In fact, her plan to collaborate with The Sculpture Foundation originated on a trip she took with one of her most vocal critics — artist Virginia Hoffman. The two women traveled to New Jersey together on Terris’ birthday to watch, oddly enough, Johnson’s infamous sailor get a new paint job.
“Brenda and I have become friends,” Hoffman says. “She has a positive attitude and inclusive approach to things. We’ve been having lot conversations about taking a more aesthetic approach to Season of Sculpture, and nothing of that has anything to do with Seward Johnson or ‘Unconditional Surrender.’”
Hoffman says this year’s show has “an actual theme with a curator’s touch and a welcomed absence of whimsy.”

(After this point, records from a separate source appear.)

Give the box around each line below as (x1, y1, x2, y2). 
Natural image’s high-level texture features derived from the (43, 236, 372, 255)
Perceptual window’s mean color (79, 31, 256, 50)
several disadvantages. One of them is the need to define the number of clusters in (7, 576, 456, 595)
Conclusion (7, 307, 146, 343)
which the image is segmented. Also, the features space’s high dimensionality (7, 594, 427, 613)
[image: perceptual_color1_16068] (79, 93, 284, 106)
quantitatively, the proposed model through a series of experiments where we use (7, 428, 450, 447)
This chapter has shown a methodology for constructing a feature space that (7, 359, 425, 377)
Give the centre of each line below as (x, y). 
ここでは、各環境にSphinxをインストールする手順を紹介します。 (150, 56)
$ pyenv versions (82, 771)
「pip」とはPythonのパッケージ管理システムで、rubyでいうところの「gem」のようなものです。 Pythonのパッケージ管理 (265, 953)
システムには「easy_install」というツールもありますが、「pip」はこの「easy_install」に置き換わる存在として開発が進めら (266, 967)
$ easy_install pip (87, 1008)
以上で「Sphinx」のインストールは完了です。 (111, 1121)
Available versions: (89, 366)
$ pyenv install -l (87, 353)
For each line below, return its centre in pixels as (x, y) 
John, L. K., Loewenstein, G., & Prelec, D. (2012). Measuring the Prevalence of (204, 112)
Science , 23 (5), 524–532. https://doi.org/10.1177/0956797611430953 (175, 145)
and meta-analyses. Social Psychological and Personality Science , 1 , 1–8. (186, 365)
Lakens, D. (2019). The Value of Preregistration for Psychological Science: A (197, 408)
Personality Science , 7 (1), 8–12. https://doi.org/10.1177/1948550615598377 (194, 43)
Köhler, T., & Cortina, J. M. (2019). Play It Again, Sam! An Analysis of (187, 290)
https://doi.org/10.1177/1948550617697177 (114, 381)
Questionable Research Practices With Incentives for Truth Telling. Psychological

According to Terris, this is the first time the board of directors has nailed down an entire exhibit so far in advance, a factor she says helped strengthen her fundraising abilities during the interlude period.
She credits her marketing and communications background with helping smooth things over. A Sarasota resident since 1998, she worked in senior marketing positions for PriceWaterhouseCoopers and The Wall Street Journal, in addition to publishing her own travel magazine, before assuming her role with the non-profit arts organization in 2007.
“When Virginia and I were up in New Jersey it was like, ‘why not collaborate with an organization that’s figured it out already?’” Terris says. “There were a number of ways to approach this season, and this seemed like the best way to do it. We’re proud of this exhibition. I like to think we can play nice in the sandbox.”